> **What is expected**
Pictures stay out; print the rest of the listing below exactly as it stands.

═════ Study material

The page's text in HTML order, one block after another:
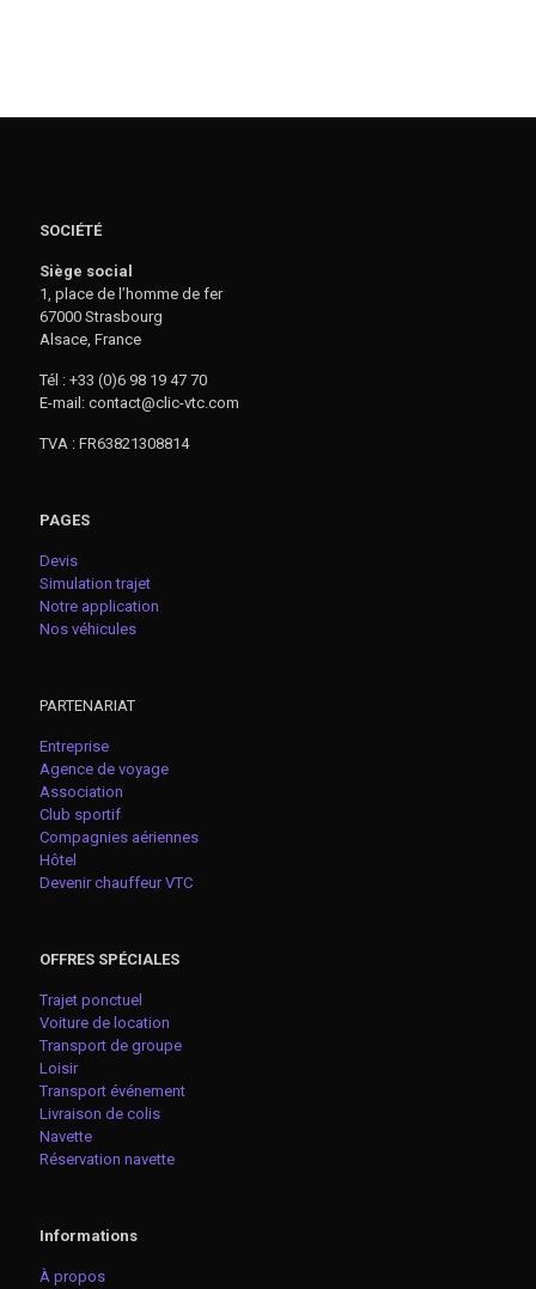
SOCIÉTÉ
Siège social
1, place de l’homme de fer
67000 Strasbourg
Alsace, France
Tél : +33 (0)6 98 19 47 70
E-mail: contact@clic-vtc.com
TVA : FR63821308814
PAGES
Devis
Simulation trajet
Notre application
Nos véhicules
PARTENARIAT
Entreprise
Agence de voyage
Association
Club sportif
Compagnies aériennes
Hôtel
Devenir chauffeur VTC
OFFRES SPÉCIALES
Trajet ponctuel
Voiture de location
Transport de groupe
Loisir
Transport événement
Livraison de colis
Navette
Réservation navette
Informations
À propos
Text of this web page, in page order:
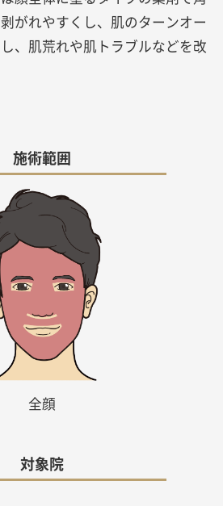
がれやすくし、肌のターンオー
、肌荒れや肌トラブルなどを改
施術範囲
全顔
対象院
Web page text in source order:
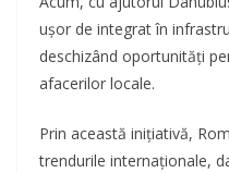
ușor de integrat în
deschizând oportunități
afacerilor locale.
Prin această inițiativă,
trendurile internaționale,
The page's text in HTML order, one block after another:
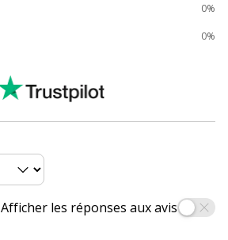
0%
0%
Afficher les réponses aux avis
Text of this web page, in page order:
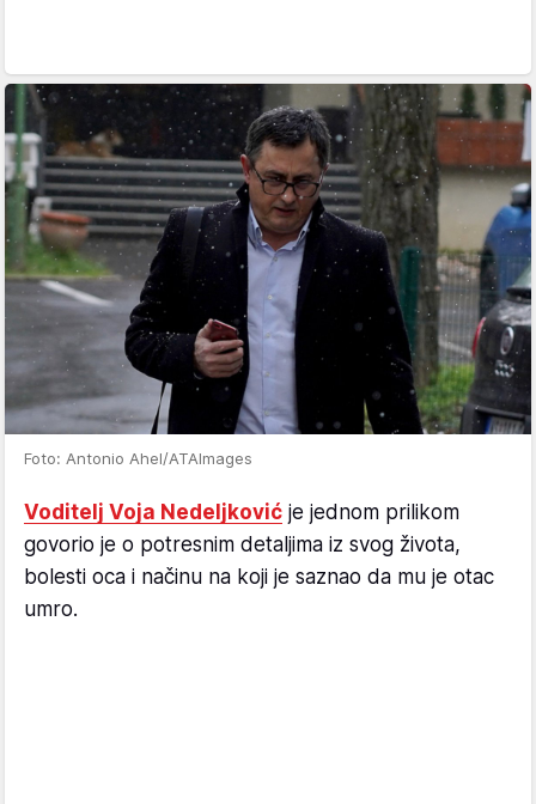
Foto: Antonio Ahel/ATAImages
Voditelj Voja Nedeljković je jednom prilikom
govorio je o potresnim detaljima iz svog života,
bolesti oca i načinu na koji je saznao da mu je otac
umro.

══════════

> **Answer below**
The page's text in HTML order, one block after another:
SOCIÉTÉ
Siège social
1, place de l’homme de fer
67000 Strasbourg
Alsace, France
Tél : +33 (0)6 98 19 47 70
E-mail: contact@clic-vtc.com
TVA : FR63821308814
PAGES
Devis
Simulation trajet
Notre application
Nos véhicules
PARTENARIAT
Entreprise
Agence de voyage
Association
Club sportif
Compagnies aériennes
Hôtel
Devenir chauffeur VTC
OFFRES SPÉCIALES
Trajet ponctuel
Voiture de location
Transport de groupe
Loisir
Transport événement
Livraison de colis
Navette
Réservation navette
Informations
À propos
Text of this web page, in page order:
がれやすくし、肌のターンオー
、肌荒れや肌トラブルなどを改
施術範囲
全顔
対象院
Web page text in source order:
ușor de integrat în
deschizând oportunități
afacerilor locale.
Prin această inițiativă,
trendurile internaționale,
The page's text in HTML order, one block after another:
0%
0%
Afficher les réponses aux avis
Text of this web page, in page order:
Foto: Antonio Ahel/ATAImages
Voditelj Voja Nedeljković je jednom prilikom
govorio je o potresnim detaljima iz svog života,
bolesti oca i načinu na koji je saznao da mu je otac
umro.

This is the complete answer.